4.11 Selective objection

Just as conscientious objection may derive from a variety of religious, moral and ethical standpoints, so too its precise manifestation may take different forms. It may require the objector simply to refrain from going prepared to take human life, or sometimes from handling weapons, from any participation in military activities, or from any activity linked in any way to the military function of the State, which is seen by some as including service which is alternative to or substitute for that in the armed forces, by others as including helping to fund military expenditures. The conscience may demand that the individual question him- or herself critically as to whether the action taken effectively addressed the cause of the objection, or it may demand a public testimony of the reason for the action. The objection may be to all violence, or may make an exception in the case of self-defence, or may relate solely to any violence which is seen as morally unjust. Thus it may apply to all military activity or just to some; to all wars or just to wars of aggression. A person may have no hesitations about military action in defence of the national territory, or may subscribe to the theory of the just war and yet still have a genuine conscientious objection in other circumstances.

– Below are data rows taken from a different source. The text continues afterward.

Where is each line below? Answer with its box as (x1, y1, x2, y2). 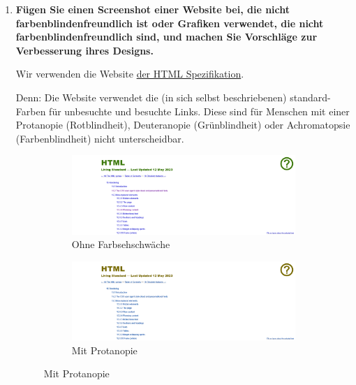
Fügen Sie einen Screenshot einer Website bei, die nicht (15, 2, 290, 16)
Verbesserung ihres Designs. (15, 43, 154, 57)
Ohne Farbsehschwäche (71, 237, 170, 252)
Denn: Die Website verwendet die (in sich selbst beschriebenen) (15, 89, 287, 104)
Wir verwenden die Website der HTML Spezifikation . (15, 66, 244, 81)
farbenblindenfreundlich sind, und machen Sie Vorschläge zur (15, 29, 318, 44)
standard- (290, 89, 331, 104)
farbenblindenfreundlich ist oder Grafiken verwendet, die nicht (15, 15, 324, 30)
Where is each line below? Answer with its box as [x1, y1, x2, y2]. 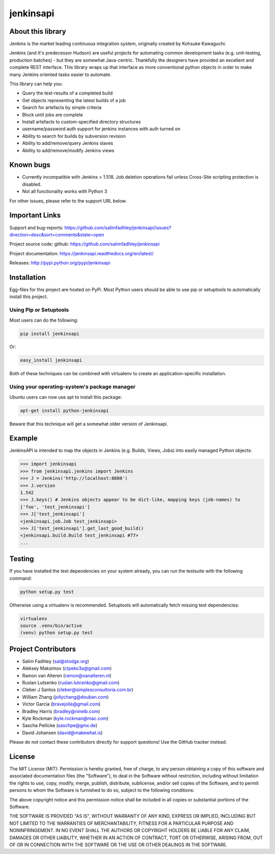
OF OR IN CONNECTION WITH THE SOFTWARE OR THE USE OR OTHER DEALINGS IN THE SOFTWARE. [9, 841, 228, 847]
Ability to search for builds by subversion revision [22, 133, 126, 139]
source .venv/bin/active [20, 623, 82, 628]
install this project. [9, 294, 48, 300]
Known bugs [9, 161, 51, 169]
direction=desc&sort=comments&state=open [9, 231, 104, 237]
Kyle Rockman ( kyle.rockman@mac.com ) [22, 715, 109, 721]
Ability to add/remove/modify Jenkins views [22, 147, 115, 153]
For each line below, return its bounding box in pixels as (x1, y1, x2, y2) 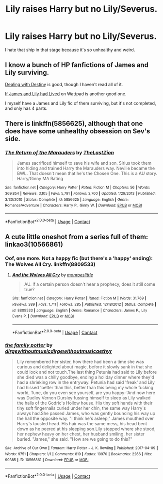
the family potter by (5, 342, 53, 348)
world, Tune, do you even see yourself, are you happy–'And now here (16, 390, 156, 396)
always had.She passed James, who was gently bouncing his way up (16, 410, 156, 416)
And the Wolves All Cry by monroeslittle (12, 272, 93, 278)
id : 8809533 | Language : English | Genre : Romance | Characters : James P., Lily (12, 308, 147, 313)
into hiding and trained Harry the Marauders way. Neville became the (16, 165, 155, 171)
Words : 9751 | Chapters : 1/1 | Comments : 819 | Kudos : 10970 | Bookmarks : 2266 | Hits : (5, 451, 152, 456)
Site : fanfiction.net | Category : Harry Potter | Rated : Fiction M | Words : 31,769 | (12, 296, 147, 301)
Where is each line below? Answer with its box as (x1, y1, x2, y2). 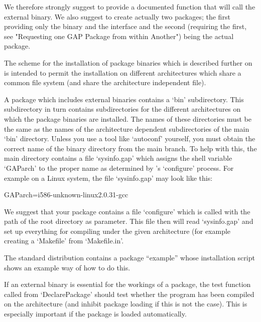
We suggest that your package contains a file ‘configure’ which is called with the (4, 206, 250, 216)
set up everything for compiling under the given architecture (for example (4, 225, 231, 236)
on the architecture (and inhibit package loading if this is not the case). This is (4, 298, 247, 309)
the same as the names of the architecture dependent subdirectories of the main (4, 123, 249, 134)
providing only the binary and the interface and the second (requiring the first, (4, 21, 247, 32)
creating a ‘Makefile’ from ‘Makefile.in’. (4, 235, 124, 246)
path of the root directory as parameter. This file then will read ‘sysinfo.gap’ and (4, 216, 253, 226)
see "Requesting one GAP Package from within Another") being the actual (4, 31, 234, 41)
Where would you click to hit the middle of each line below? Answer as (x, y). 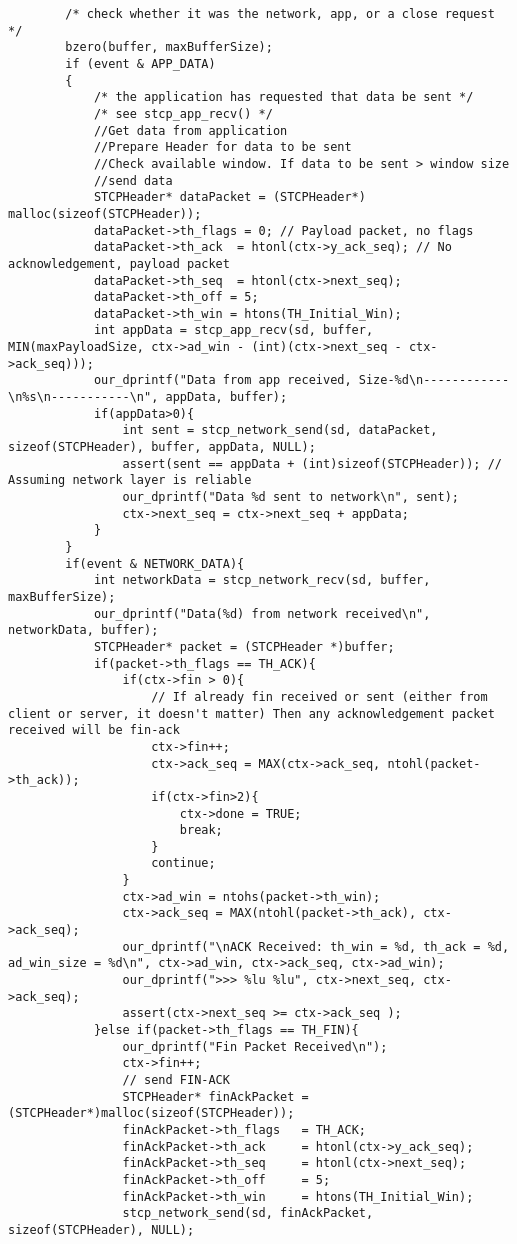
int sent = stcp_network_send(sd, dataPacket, (280, 430)
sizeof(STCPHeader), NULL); (101, 1229)
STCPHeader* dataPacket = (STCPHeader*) (229, 197)
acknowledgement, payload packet (119, 263)
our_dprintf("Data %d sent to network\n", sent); (291, 497)
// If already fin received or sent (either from (319, 696)
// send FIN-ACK (176, 1080)
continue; (183, 863)
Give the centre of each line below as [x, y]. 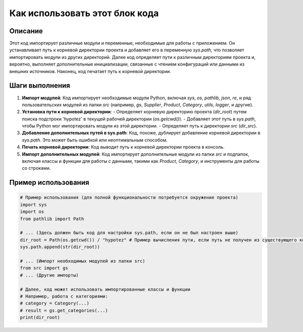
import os [32, 212]
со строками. [36, 168]
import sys [33, 205]
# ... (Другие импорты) [49, 275]
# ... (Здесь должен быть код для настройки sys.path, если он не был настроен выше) [129, 233]
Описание [26, 31]
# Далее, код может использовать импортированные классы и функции [105, 289]
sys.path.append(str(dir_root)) [60, 247]
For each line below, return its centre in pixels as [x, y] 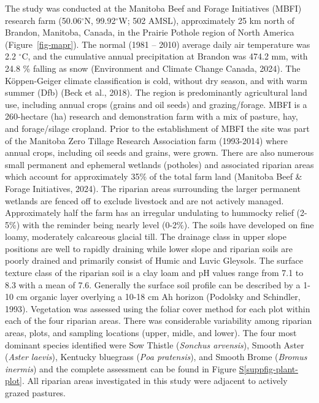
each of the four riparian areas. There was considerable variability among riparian [159, 320]
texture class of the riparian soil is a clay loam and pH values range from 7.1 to [154, 273]
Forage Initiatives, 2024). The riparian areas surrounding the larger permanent [153, 188]
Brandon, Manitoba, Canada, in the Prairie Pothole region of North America [150, 32]
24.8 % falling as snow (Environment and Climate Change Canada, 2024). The [153, 68]
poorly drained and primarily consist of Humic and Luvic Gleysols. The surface [154, 260]
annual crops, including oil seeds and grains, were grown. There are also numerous [159, 152]
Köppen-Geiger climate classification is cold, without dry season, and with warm [156, 80]
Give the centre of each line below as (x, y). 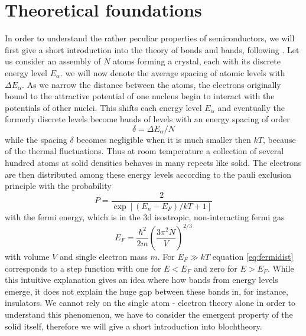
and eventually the (251, 107)
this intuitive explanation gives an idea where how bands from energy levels (141, 280)
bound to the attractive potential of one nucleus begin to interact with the (140, 96)
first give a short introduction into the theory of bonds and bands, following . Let (152, 49)
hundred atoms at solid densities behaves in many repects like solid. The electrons (153, 163)
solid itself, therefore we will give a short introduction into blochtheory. (134, 326)
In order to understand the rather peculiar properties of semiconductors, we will (150, 38)
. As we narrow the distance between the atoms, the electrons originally (152, 84)
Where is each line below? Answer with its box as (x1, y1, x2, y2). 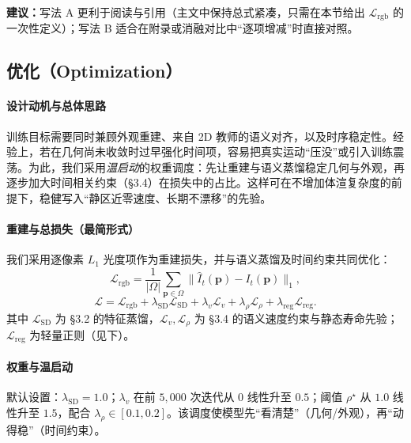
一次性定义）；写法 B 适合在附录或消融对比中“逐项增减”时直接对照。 (6, 20, 359, 36)
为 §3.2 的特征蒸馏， (55, 309, 160, 326)
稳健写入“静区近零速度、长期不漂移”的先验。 (39, 190, 272, 206)
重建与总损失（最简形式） (6, 221, 139, 237)
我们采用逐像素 (6, 251, 84, 267)
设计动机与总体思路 (6, 97, 106, 114)
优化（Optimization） (6, 59, 183, 83)
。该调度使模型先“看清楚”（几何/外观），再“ (167, 403, 393, 420)
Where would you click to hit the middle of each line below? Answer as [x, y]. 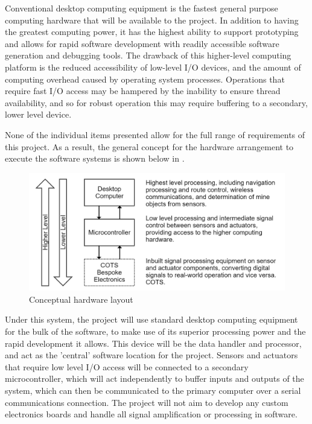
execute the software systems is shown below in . [95, 158]
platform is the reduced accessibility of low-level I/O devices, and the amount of [153, 67]
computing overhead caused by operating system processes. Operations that [145, 79]
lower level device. [38, 114]
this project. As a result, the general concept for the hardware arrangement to [149, 146]
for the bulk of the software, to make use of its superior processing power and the [155, 331]
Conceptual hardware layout [81, 299]
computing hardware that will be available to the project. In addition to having [152, 20]
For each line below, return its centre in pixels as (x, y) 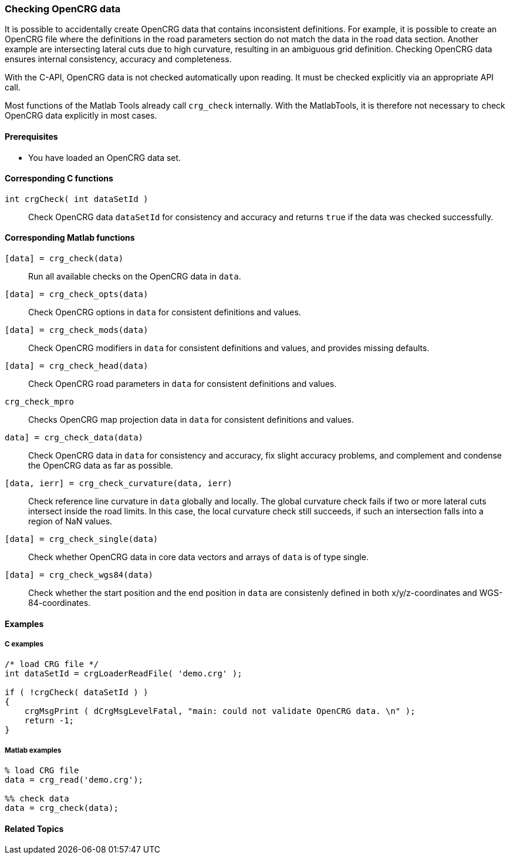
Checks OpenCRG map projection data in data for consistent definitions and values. (191, 420)
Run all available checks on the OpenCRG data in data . (135, 277)
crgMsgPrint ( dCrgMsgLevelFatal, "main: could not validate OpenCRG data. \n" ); (220, 711)
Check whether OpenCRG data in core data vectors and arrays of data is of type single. (198, 557)
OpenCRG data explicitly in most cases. (81, 116)
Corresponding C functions (59, 178)
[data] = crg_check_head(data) (77, 366)
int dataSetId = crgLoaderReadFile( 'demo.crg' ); (124, 674)
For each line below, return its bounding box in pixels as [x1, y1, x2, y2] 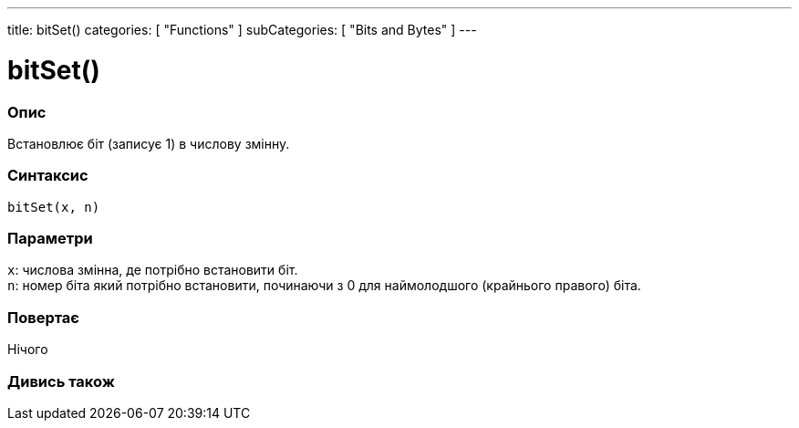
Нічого [7, 341, 48, 358]
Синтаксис [7, 166, 88, 185]
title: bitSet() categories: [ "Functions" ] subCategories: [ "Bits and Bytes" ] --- [7, 22, 477, 37]
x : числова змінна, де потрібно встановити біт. [7, 262, 298, 278]
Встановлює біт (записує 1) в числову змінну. [7, 135, 290, 151]
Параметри [7, 229, 93, 247]
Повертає [7, 308, 79, 327]
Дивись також [7, 371, 115, 391]
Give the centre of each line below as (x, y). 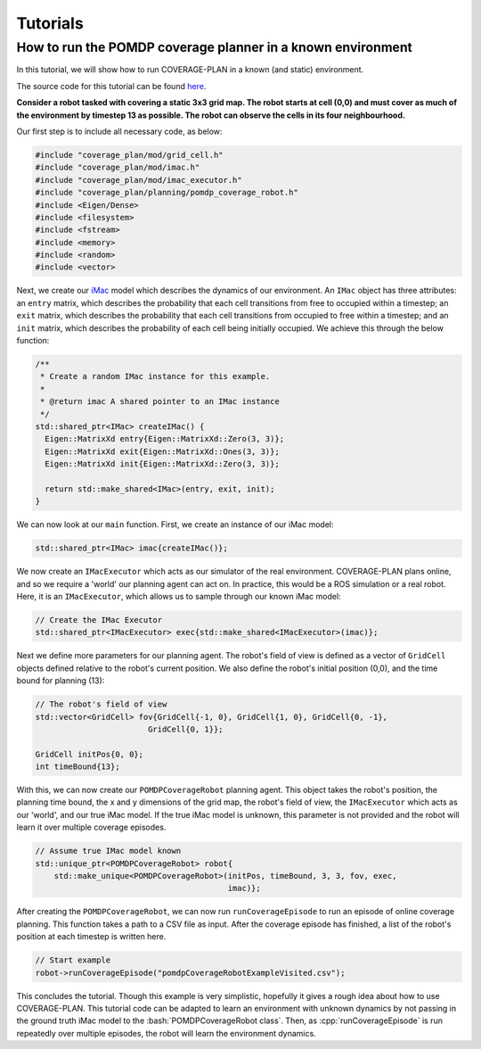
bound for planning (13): (61, 681)
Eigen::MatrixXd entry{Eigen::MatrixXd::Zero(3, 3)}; (165, 439)
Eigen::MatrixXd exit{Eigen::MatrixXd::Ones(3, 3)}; (162, 451)
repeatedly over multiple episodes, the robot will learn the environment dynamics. (166, 1033)
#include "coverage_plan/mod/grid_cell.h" (129, 155)
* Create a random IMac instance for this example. (155, 376)
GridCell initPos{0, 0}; (90, 754)
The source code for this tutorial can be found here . (111, 86)
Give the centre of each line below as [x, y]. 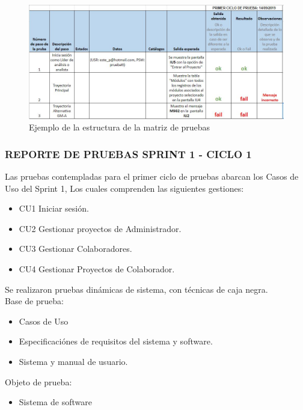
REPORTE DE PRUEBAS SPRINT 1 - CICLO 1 [128, 154]
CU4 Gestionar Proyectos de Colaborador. [97, 268]
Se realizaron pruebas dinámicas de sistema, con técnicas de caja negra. [136, 289]
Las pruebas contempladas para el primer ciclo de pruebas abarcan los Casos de [152, 176]
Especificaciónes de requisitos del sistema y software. [116, 341]
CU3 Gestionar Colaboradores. [75, 249]
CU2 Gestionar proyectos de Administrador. [100, 228]
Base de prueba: [34, 301]
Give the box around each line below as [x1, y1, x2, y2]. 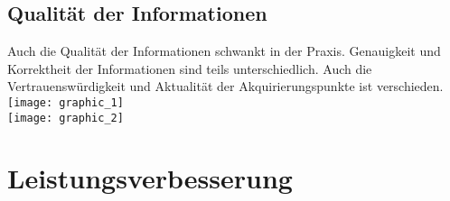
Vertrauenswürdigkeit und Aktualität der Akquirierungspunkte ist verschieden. [7, 77, 444, 96]
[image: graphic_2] [7, 111, 124, 124]
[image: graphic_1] [7, 96, 124, 109]
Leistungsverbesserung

There is some evidence that at an early stage in the official recognition of conscientious objection this variety was understood. The 1939 Conscription Act in the UK reportedly recognised all sincere COs, including selective objectors to particular wars.[1] Even as the recognition of conscientious objectors has subsequently widened, however, the accepted definition has tended to narrow towards conscientious objection as a particular creed. As has emerged in the foregoing pages, States tend to be happier with those who are instructed by their religious denomination that they may not have any dealings with firearms. As soon as they are asked to consider moral objections to specific wars or categories of military action, such as refusal to accept deployment outside the national territory (which is the logic of the most numerous single group of selective objectors, the refusniks in Israel), they are quick to label such objections as political and therefore not allowable (see page 54). Israel itself, like the USA, is overt in complete rejection of any conscientious objection which is not based on a simple and absolute pacifist stance.

A remarkable exception to the general rule is Norway, which in 1990, in an amendment[2] to the Law on Exemption of Military Service for Reasons of Conscientious Objection, ruled that a conscript who could show that by performing military service he would be compelled to compromise beliefs that are of fundamental importance to him and that are related to the use of weapons of mass destruction as they might be expected to be used in present day defence[3] would qualify for exemption as a conscientious objector. Gleditsch and Agoy,[4] without quoting the text, claim that this provision might exempt only those who are totally opposed to the existence of nuclear weapons and not to their possible use by NATO. Unless severe distortion has occurred in the course of translation, and given the Norwegian context, the precise wording seems to imply the complete opposite.

In fact, however, a selective objection on the grounds of conscience can be clearly distinguished from a political opposition to a certain course of action. It can also be distinguished from refusal to participate in a particular military action on the grounds that it is illegal, or from refusal to obey illegal orders, or participate in war crimes, all of which are protected, and sometimes required, under international law without reference to considerations of conscience.

The moral nature of the objection is more likely to be recognised when a selective objector flees his country, in which situation his case for international protection is often compounded by the obvious fear of political persecution as well as the other, frequently overlapping issues.


  • [1] Chambers, J.W., Conscientious Objectors and the Colonial State from American Times to the Present in Moskos and Chambers, editors. The New Conscientious Objection, from sacred to secular resistance. Oxford University Press, New York/Oxford 1993, pages 23-46, at page 36
  • [2] Law 42/1990.
  • [3] As quoted in Horeman, B. and Stolwijk, M. (1998), Refusing to Bear Arms, War Resisters International, London.
  • [4] Gleditsch, N.P. and Agoy, N.I., Norway: towards complete freedom of choice, Chapter 9 in Moskos, C.C. and Chambers, J. W, Editors The New Conscientious Objection, from sacred to secular resistance. Oxford University Press, New York/Oxford 1993, page 119.